**TRY IT:** Would you please return the data below verbatim, without its pictures?

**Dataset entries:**
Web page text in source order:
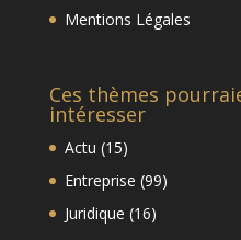
Mentions Légales
Ces thèmes
intéresser
Actu (15)
Entreprise (99)
Juridique (16)
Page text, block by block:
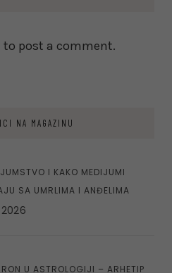
to post a comment.
NA MAGAZINU
I KAKO MEDIJUMI
SA UMRLIMA I ANĐELIMA
U ASTROLOGIJI – ARHETIP
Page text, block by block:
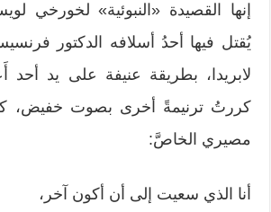
إنها القصيدة «النبوئية» لخورخي
يُقتل فيها أحدُ أسلافه الدكتور
لابريدا، بطريقة عنيفة على يد أحد
كررتُ ترنيمةً أخرى بصوت خفيض،
مصيري الخاصَّ:
أنا الذي سعيت إلى أن أكون آخر،
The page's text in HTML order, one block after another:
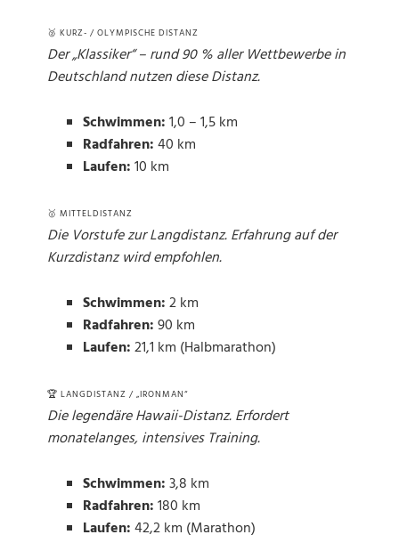
🥈 KURZ- / OLYMPISCHE DISTANZ
Der „Klassiker“ – rund 90 % aller Wettbewerbe in
Deutschland nutzen diese Distanz.
Schwimmen:1,0 – 1,5 km
Radfahren:40 km
Laufen:10 km
🥇 MITTELDISTANZ
Die Vorstufe zur Langdistanz. Erfahrung auf der
Kurzdistanz wird empfohlen.
Schwimmen:2 km
Radfahren:90 km
Laufen:21,1 km (Halbmarathon)
🏆 LANGDISTANZ / „IRONMAN“
Die legendäre Hawaii-Distanz. Erfordert
monatelanges, intensives Training.
Schwimmen:3,8 km
Radfahren:180 km
Laufen:42,2 km (Marathon)
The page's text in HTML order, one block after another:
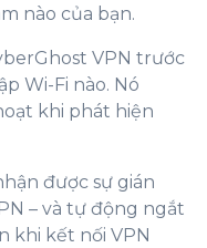
nào của bạn.
VPN trước
Wi-Fi nào. Nó
khi phát hiện
được sự gián
– và tự động ngắt
khi kết nối VPN
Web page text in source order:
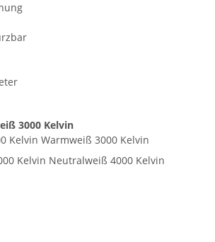
3000 Kelvin
Kelvin Warmweiß 3000 Kelvin
Kelvin Neutralweiß 4000 Kelvin
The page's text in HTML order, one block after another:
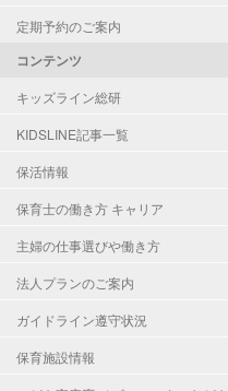
定期予約のご案内
コンテンツ
キッズライン総研
KIDSLINE記事一覧
保活情報
保育士の働き方 キャリア
主婦の仕事選びや働き方
法人プランのご案内
ガイドライン遵守状況
保育施設情報
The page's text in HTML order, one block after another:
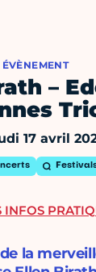
ÉVÈNEMENT
–
17 avril
la
INFOS
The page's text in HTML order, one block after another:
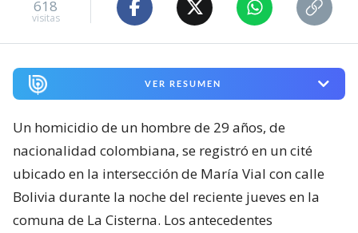
618
visitas
VER RESUMEN
Un homicidio de un hombre de 29 años, de
nacionalidad colombiana, se registró en un cité
ubicado en la intersección de María Vial con calle
Bolivia durante la noche del reciente jueves en la
comuna de La Cisterna. Los antecedentes
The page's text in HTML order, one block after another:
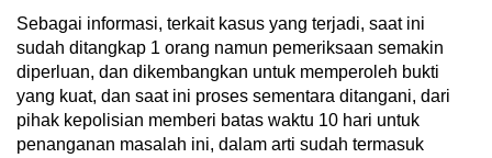
Sebagai informasi, terkait kasus yang terjadi, saat ini
sudah ditangkap 1 orang namun pemeriksaan semakin
diperluan, dan dikembangkan untuk memperoleh bukti
yang kuat, dan saat ini proses sementara ditangani, dari
pihak kepolisian memberi batas waktu 10 hari untuk
penanganan masalah ini, dalam arti sudah termasuk

**REPLY TO THE TASK:**
Web page text in source order:
Mentions Légales
Ces thèmes
intéresser
Actu (15)
Entreprise (99)
Juridique (16)
Page text, block by block:
to post a comment.
NA MAGAZINU
I KAKO MEDIJUMI
SA UMRLIMA I ANĐELIMA
U ASTROLOGIJI – ARHETIP
Page text, block by block:
إنها القصيدة «النبوئية» لخورخي
يُقتل فيها أحدُ أسلافه الدكتور
لابريدا، بطريقة عنيفة على يد أحد
كررتُ ترنيمةً أخرى بصوت خفيض،
مصيري الخاصَّ:
أنا الذي سعيت إلى أن أكون آخر،
The page's text in HTML order, one block after another:
🥈 KURZ- / OLYMPISCHE DISTANZ
Der „Klassiker“ – rund 90 % aller Wettbewerbe in
Deutschland nutzen diese Distanz.
Schwimmen:1,0 – 1,5 km
Radfahren:40 km
Laufen:10 km
🥇 MITTELDISTANZ
Die Vorstufe zur Langdistanz. Erfahrung auf der
Kurzdistanz wird empfohlen.
Schwimmen:2 km
Radfahren:90 km
Laufen:21,1 km (Halbmarathon)
🏆 LANGDISTANZ / „IRONMAN“
Die legendäre Hawaii-Distanz. Erfordert
monatelanges, intensives Training.
Schwimmen:3,8 km
Radfahren:180 km
Laufen:42,2 km (Marathon)
The page's text in HTML order, one block after another:
nào của bạn.
VPN trước
Wi-Fi nào. Nó
khi phát hiện
được sự gián
– và tự động ngắt
khi kết nối VPN
Web page text in source order:
3000 Kelvin
Kelvin Warmweiß 3000 Kelvin
Kelvin Neutralweiß 4000 Kelvin
The page's text in HTML order, one block after another:
定期予約のご案内
コンテンツ
キッズライン総研
KIDSLINE記事一覧
保活情報
保育士の働き方 キャリア
主婦の仕事選びや働き方
法人プランのご案内
ガイドライン遵守状況
保育施設情報
The page's text in HTML order, one block after another:
ÉVÈNEMENT
–
17 avril
la
INFOS
The page's text in HTML order, one block after another:
618
visitas
VER RESUMEN
Un homicidio de un hombre de 29 años, de
nacionalidad colombiana, se registró en un cité
ubicado en la intersección de María Vial con calle
Bolivia durante la noche del reciente jueves en la
comuna de La Cisterna. Los antecedentes
The page's text in HTML order, one block after another:
Sebagai informasi, terkait kasus yang terjadi, saat ini
sudah ditangkap 1 orang namun pemeriksaan semakin
diperluan, dan dikembangkan untuk memperoleh bukti
yang kuat, dan saat ini proses sementara ditangani, dari
pihak kepolisian memberi batas waktu 10 hari untuk
penanganan masalah ini, dalam arti sudah termasuk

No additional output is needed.